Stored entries
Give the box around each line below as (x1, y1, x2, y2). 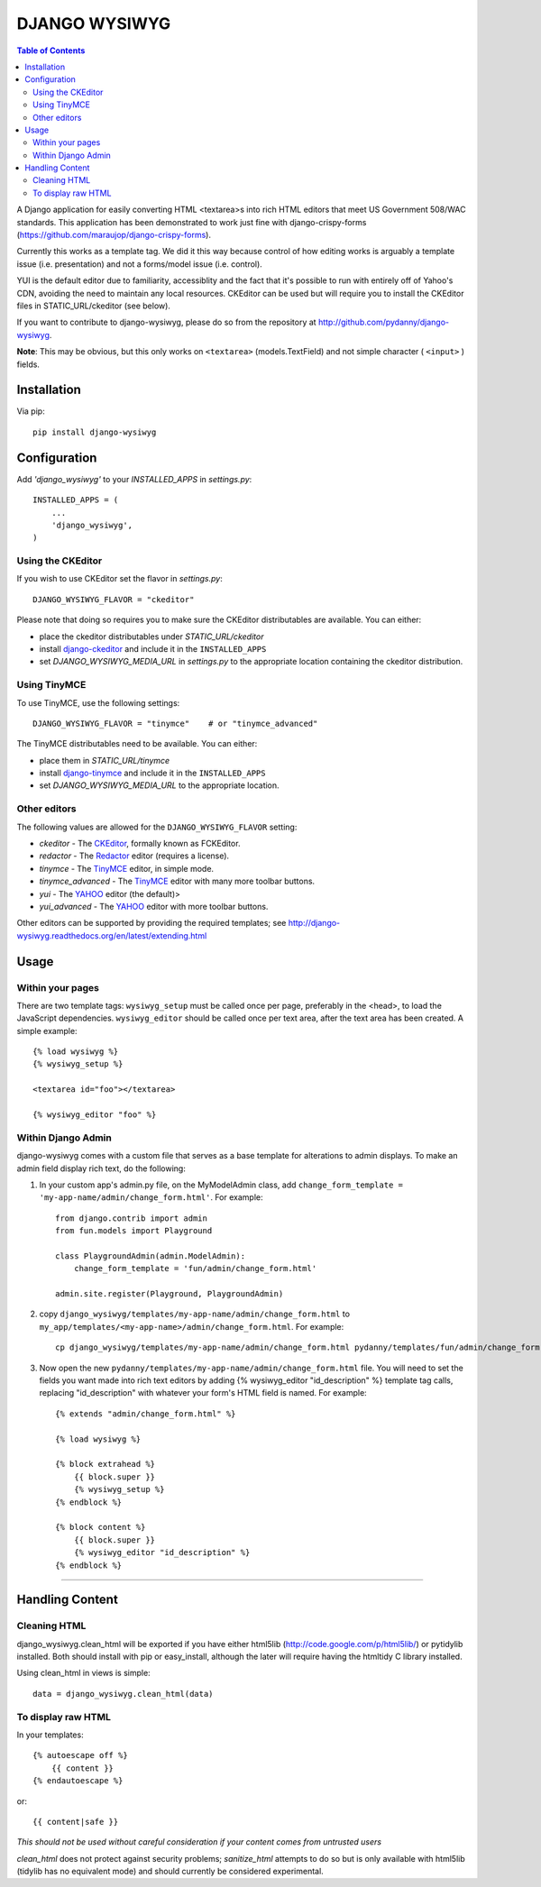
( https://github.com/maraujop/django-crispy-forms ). (16, 230, 212, 241)
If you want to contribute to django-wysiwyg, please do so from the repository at (16, 316, 316, 328)
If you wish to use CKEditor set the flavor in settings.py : (16, 573, 223, 584)
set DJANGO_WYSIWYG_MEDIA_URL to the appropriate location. (39, 780, 280, 791)
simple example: (16, 1025, 78, 1036)
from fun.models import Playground (55, 1226, 213, 1236)
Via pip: (16, 406, 45, 417)
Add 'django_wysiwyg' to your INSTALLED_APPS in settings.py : (16, 473, 252, 484)

Task details: For the word "from", find every line in the data that holds it and copy that line.

Written response:
If you want to contribute to django-wysiwyg, please do so from the repository at (16, 316, 316, 328)
from fun.models import Playground (55, 1226, 213, 1236)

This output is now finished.